*** Begin section ***
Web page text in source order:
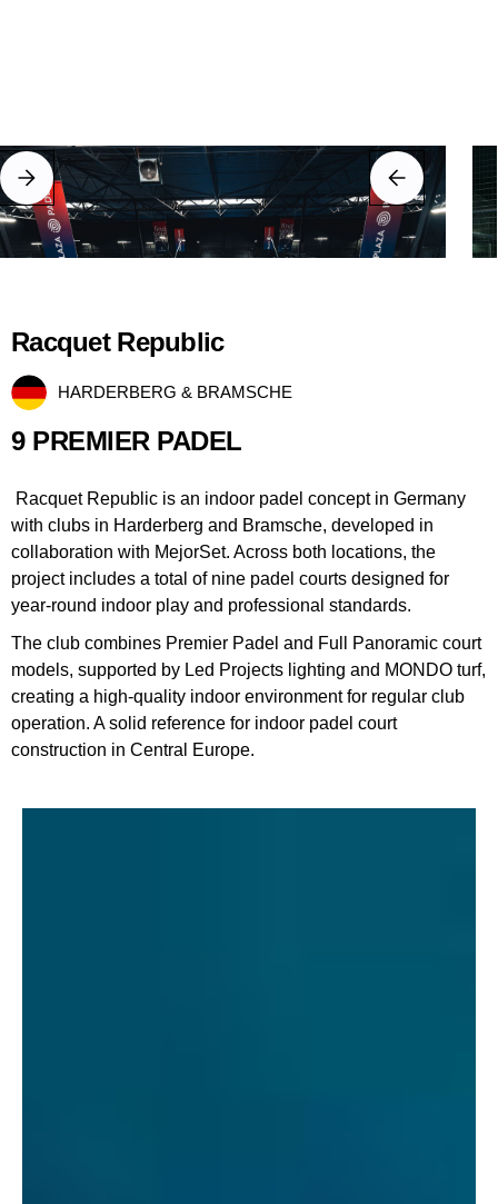
Racquet Republic
HARDERBERG & BRAMSCHE
9 PREMIER PADEL
Racquet Republic is an indoor padel concept in Germany
with clubs in Harderberg and Bramsche, developed in
collaboration with MejorSet. Across both locations, the
project includes a total of nine padel courts designed for
year-round indoor play and professional standards.
The club combines Premier Padel and Full Panoramic court
models, supported by Led Projects lighting and MONDO turf,
creating a high-quality indoor environment for regular club
operation. A solid reference for indoor padel court
construction in Central Europe.
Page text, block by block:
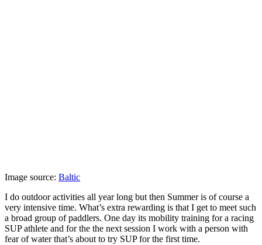
Image source: Baltic
I do outdoor activities all year long but then Summer is of course a
very intensive time. What’s extra rewarding is that I get to meet such
a broad group of paddlers. One day its mobility training for a racing
SUP athlete and for the the next session I work with a person with
fear of water that’s about to try SUP for the first time.
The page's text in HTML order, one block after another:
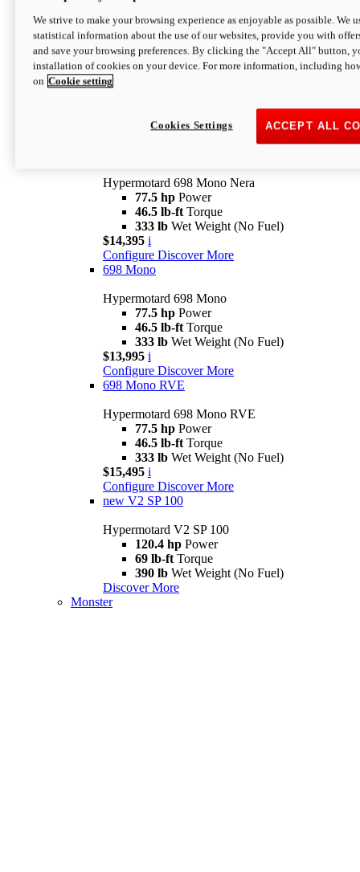
Configure Discover More
newV2 SP
Hypermotard V2 SP
Wet Weight (No Fuel)
$20,995* i
Hypermotard 698 Mono Nera
77.5 hp Power
46.5 lb-ft Torque
333 lb Wet Weight (No Fuel)
$14,395 i
Configure Discover More
698 Mono
Hypermotard 698 Mono
77.5 hp Power
46.5 lb-ft Torque
333 lb Wet Weight (No Fuel)
$13,995 i
Configure Discover More
698 Mono RVE
Hypermotard 698 Mono RVE
77.5 hp Power
46.5 lb-ft Torque
333 lb Wet Weight (No Fuel)
$15,495 i
Configure Discover More
new V2 SP 100
Hypermotard V2 SP 100
120.4 hp Power
69 lb-ft Torque
390 lb Wet Weight (No Fuel)
Discover More
Monster
We strive to make your browsing experience as enjoyable as possible. We
statistical information about the use of our websites, provide you with
and save your browsing preferences. By clicking the "Accept All" button,
installation of cookies on your device. For more information, including
on Cookie setting
ACCEPT ALL
Cookies Settings
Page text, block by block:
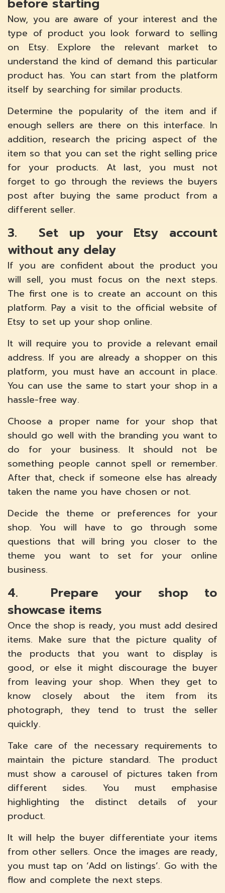
Now, you are aware of your interest and the
type of product you look forward to selling
on Etsy. Explore the relevant market to
understand the kind of demand this particular
product has. You can start from the platform
itself by searching for similar products.
Determine the popularity of the item and if
enough sellers are there on this interface. In
addition, research the pricing aspect of the
item so that you can set the right selling price
for your products. At last, you must not
forget to go through the reviews the buyers
post after buying the same product from a
different seller.
3. Set up your Etsy account
without any delay
If you are confident about the product you
will sell, you must focus on the next steps.
The first one is to create an account on this
platform. Pay a visit to the official website of
Etsy to set up your shop online.
It will require you to provide a relevant email
address. If you are already a shopper on this
platform, you must have an account in place.
You can use the same to start your shop in a
hassle-free way.
Choose a proper name for your shop that
should go well with the branding you want to
do for your business. It should not be
something people cannot spell or remember.
After that, check if someone else has already
taken the name you have chosen or not.
Decide the theme or preferences for your
shop. You will have to go through some
questions that will bring you closer to the
theme you want to set for your online
business.
4. Prepare your shop to
showcase items
Once the shop is ready, you must add desired
items. Make sure that the picture quality of
the products that you want to display is
good, or else it might discourage the buyer
from leaving your shop. When they get to
know closely about the item from its
photograph, they tend to trust the seller
quickly.
Take care of the necessary requirements to
maintain the picture standard. The product
must show a carousel of pictures taken from
different sides. You must emphasise
highlighting the distinct details of your
product.
It will help the buyer differentiate your items
from other sellers. Once the images are ready,
you must tap on ‘Add on listings’. Go with the
flow and complete the next steps.
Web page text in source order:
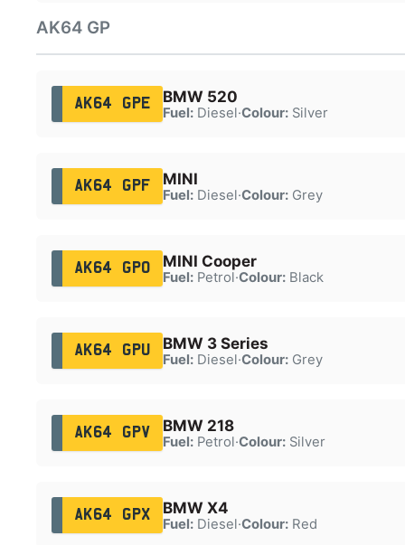
AK64 GP
AK64 GPE BMW 520
Fuel:Diesel·Colour:Silver
AK64 GPF MINI
Fuel:Diesel·Colour:Grey
AK64 GPO MINI Cooper
Fuel:Petrol·Colour:Black
AK64 GPU BMW 3 Series
Fuel:Diesel·Colour:Grey
AK64 GPV BMW 218
Fuel:Petrol·Colour:Silver
AK64 GPX BMW X4
Fuel:Diesel·Colour:Red
*** End section ***
When the word "products" occurs in a line above, list that line.

• _RESPONSE TO THE TASK_
itself by searching for similar products.
for your products. At last, you must not
the products that you want to display is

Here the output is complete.